■ **Exercise requirements**
Only these lines of the data below are wanted: the one with "themselves in need at this", the one with "fairness of the proceedings.", and any lines between them, each repeated exactly.

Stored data

########################################

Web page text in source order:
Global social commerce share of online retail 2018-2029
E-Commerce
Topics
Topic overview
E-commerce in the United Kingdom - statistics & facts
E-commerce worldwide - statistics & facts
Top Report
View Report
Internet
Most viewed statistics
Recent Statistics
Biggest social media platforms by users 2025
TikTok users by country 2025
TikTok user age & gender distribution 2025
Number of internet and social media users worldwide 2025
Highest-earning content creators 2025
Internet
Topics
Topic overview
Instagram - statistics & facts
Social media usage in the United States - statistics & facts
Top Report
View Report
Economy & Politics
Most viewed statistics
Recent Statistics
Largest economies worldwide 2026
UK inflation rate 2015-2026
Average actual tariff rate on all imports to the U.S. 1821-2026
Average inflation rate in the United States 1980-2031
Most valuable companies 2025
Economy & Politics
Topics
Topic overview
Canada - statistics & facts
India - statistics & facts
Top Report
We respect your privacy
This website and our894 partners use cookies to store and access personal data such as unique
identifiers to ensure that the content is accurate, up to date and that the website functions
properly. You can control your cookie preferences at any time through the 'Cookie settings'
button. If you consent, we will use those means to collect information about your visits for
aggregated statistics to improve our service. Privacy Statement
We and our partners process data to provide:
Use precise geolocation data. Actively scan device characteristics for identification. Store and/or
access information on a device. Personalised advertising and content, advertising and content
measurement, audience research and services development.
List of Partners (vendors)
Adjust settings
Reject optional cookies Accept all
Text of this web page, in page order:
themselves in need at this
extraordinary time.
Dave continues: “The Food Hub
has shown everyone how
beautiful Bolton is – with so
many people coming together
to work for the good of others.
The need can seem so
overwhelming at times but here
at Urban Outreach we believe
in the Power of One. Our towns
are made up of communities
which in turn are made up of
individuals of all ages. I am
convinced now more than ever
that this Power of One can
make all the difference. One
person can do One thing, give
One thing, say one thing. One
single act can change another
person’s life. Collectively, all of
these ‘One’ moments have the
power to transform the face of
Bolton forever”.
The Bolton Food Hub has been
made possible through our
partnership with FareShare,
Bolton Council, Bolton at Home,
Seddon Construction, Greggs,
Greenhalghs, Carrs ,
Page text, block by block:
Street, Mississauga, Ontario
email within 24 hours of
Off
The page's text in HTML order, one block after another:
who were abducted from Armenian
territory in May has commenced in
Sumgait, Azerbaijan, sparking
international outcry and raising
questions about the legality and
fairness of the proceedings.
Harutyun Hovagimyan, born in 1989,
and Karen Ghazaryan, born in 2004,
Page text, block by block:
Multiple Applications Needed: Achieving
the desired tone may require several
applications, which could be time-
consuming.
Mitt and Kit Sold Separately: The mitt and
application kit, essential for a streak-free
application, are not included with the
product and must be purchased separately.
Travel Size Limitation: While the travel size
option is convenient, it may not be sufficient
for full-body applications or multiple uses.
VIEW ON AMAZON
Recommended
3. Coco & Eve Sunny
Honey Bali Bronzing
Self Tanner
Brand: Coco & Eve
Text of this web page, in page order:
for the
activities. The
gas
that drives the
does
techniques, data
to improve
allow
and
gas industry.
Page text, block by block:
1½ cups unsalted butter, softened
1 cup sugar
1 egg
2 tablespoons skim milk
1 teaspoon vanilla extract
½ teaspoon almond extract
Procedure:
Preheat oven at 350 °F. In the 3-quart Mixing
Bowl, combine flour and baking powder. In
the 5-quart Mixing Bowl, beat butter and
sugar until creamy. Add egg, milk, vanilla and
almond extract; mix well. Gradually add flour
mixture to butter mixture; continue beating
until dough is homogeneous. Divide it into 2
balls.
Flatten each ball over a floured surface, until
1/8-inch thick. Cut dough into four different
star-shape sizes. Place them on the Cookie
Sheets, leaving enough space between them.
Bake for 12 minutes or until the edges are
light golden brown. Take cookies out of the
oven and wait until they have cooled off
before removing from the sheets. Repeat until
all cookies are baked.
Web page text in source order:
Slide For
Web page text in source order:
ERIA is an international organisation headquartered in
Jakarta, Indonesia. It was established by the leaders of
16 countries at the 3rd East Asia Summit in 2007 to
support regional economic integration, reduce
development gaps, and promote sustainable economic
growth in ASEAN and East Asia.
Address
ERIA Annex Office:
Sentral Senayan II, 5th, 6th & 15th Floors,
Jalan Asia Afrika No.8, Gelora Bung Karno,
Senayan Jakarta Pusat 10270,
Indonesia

########################################

■ **Exercise output**
themselves in need at this
extraordinary time.
Dave continues: “The Food Hub
has shown everyone how
beautiful Bolton is – with so
many people coming together
to work for the good of others.
The need can seem so
overwhelming at times but here
at Urban Outreach we believe
in the Power of One. Our towns
are made up of communities
which in turn are made up of
individuals of all ages. I am
convinced now more than ever
that this Power of One can
make all the difference. One
person can do One thing, give
One thing, say one thing. One
single act can change another
person’s life. Collectively, all of
these ‘One’ moments have the
power to transform the face of
Bolton forever”.
The Bolton Food Hub has been
made possible through our
partnership with FareShare,
Bolton Council, Bolton at Home,
Seddon Construction, Greggs,
Greenhalghs, Carrs ,
Page text, block by block:
Street, Mississauga, Ontario
email within 24 hours of
Off
The page's text in HTML order, one block after another:
who were abducted from Armenian
territory in May has commenced in
Sumgait, Azerbaijan, sparking
international outcry and raising
questions about the legality and
fairness of the proceedings.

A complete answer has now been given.